We propose and analyse a boundary-preserving numerical scheme for the weak approximation for some stochastic partial differential equations (SPDEs) with bounded state-space. We impose regularity assumptions on the drift and diffusion coefficients only locally on the state-space. In particular, the drift and diffusion coefficients may be non-globally Lipschitz continuous and superlinearly growing. The scheme consists of a finite difference discretisation in space and a Lie--Trotter time splitting followed by exact simulation and exact integration in time. The proposed scheme converges in the weak sense of order $1/4$ in time and of order $1/2$ in space, for globally Lipschitz continuous test functions. We prove the weak convergence order in time by proving strong convergence towards a strong solution driven by a different noise process. The convergence order in space follows from known results. The boundary-preserving property is ensured by the use of Lie--Trotter time splitting followed by exact simulation and exact integration. Numerical experiments confirm the theoretical results and demonstrate the practical advantages of the proposed Lie--Trotter-Exact (LTE) scheme compared to existing schemes for SPDEs.

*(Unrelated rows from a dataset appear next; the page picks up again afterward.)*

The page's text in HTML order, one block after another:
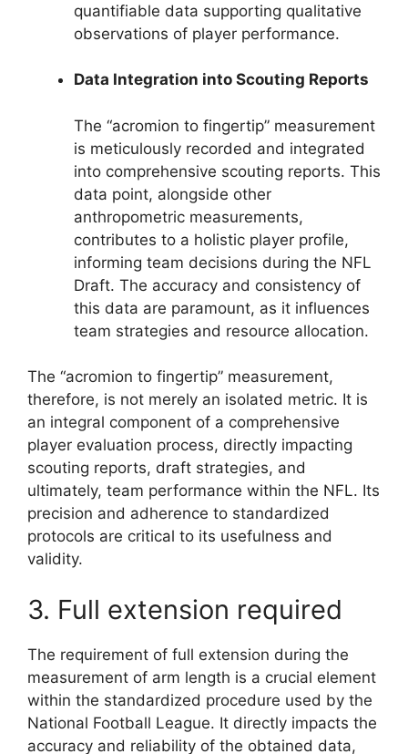
quantifiable data supporting qualitative
observations of player performance.
Data Integration into Scouting Reports
The “acromion to fingertip” measurement
is meticulously recorded and integrated
into comprehensive scouting reports. This
data point, alongside other
anthropometric measurements,
contributes to a holistic player profile,
informing team decisions during the NFL
Draft. The accuracy and consistency of
this data are paramount, as it influences
team strategies and resource allocation.
The “acromion to fingertip” measurement,
therefore, is not merely an isolated metric. It is
an integral component of a comprehensive
player evaluation process, directly impacting
scouting reports, draft strategies, and
ultimately, team performance within the NFL. Its
precision and adherence to standardized
protocols are critical to its usefulness and
validity.
3. Full extension required
The requirement of full extension during the
measurement of arm length is a crucial element
within the standardized procedure used by the
National Football League. It directly impacts the
accuracy and reliability of the obtained data,
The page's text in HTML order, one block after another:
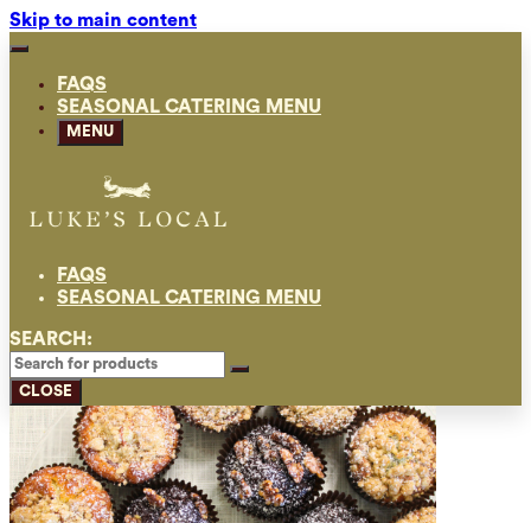
Skip to main content
FAQS
SEASONAL CATERING MENU
MENU
FAQS
SEASONAL CATERING MENU
SEARCH:
CLOSE
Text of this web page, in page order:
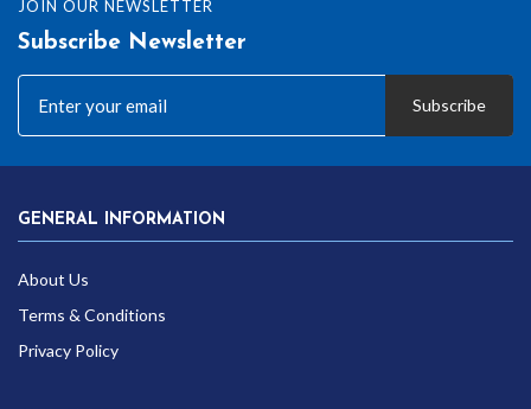
JOIN OUR NEWSLETTER
Subscribe Newsletter
Subscribe
GENERAL INFORMATION
About Us
Terms & Conditions
Privacy Policy
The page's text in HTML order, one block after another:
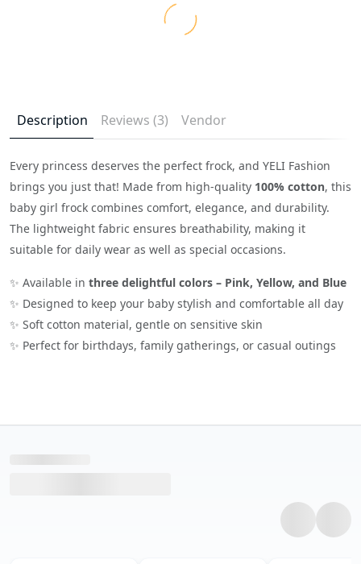
Description Reviews (3) Vendor
Every princess deserves the perfect frock, and YELI Fashion
brings you just that! Made from high-quality 100% cotton, this
baby girl frock combines comfort, elegance, and durability.
The lightweight fabric ensures breathability, making it
suitable for daily wear as well as special occasions.
✨ Available in three delightful colors – Pink, Yellow, and Blue
✨ Designed to keep your baby stylish and comfortable all day
✨ Soft cotton material, gentle on sensitive skin
✨ Perfect for birthdays, family gatherings, or casual outings
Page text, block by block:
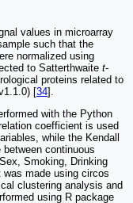
values in microarray
such that the
normalized using
to Satterthwaite t-
proteins related to
[34].
with the Python
coefficient is used
while the Kendall
continuous
Smoking, Drinking
made using circos
clustering analysis and
using R package
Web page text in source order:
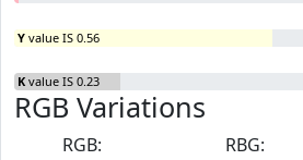
Y value IS 0.56
K value IS 0.23
RGB Variations
RGB:
RBG:
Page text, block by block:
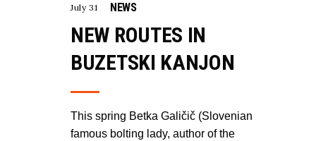
July 31 NEWS
NEW ROUTES IN
BUZETSKI KANJON
This spring Betka Galičič (Slovenian
famous bolting lady, author of the
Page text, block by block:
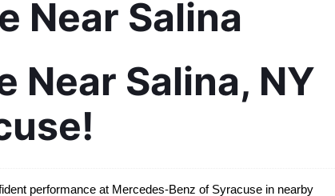
Near Salina, NY
performance at Mercedes-Benz of Syracuse in nearby
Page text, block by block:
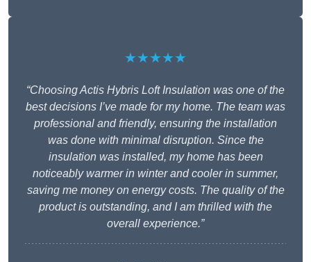
★★★★★
“Choosing Actis Hybris Loft Insulation was one of the
best decisions I’ve made for my home. The team was
professional and friendly, ensuring the installation
was done with minimal disruption. Since the
insulation was installed, my home has been
noticeably warmer in winter and cooler in summer,
saving me money on energy costs. The quality of the
product is outstanding, and I am thrilled with the
overall experience.”

翻译：本文针对具有有界状态空间的随机偏微分方程（SPDEs），提出并分析了一种边界保持数值格式以实现弱逼近。我们仅要求在状态空间局部范围内漂移系数和扩散系数满足正则性假设。特别地，漂移系数和扩散系数可以是非全局Lipschitz连续且具有超线性增长特性的。该数值格式包含空间上的有限差分离散化、Lie--Trotter时间分裂法，以及后续的精确模拟与时间精确积分。对于全局Lipschitz连续的测试函数，所提格式在时间上以1/4阶、在空间上以1/2阶的弱收敛速度收敛。我们通过证明该格式在强收敛意义下趋近于由不同噪声过程驱动的强解，从而验证了时间方向上的弱收敛阶。空间收敛阶则基于已有结果得出。边界保持特性通过采用Lie--Trotter时间分裂法结合精确模拟与精确积分得以保证。数值实验验证了理论结果，并展示了所提出的Lie--Trotter-精确（LTE）格式相较于现有SPDE数值格式的实用优势。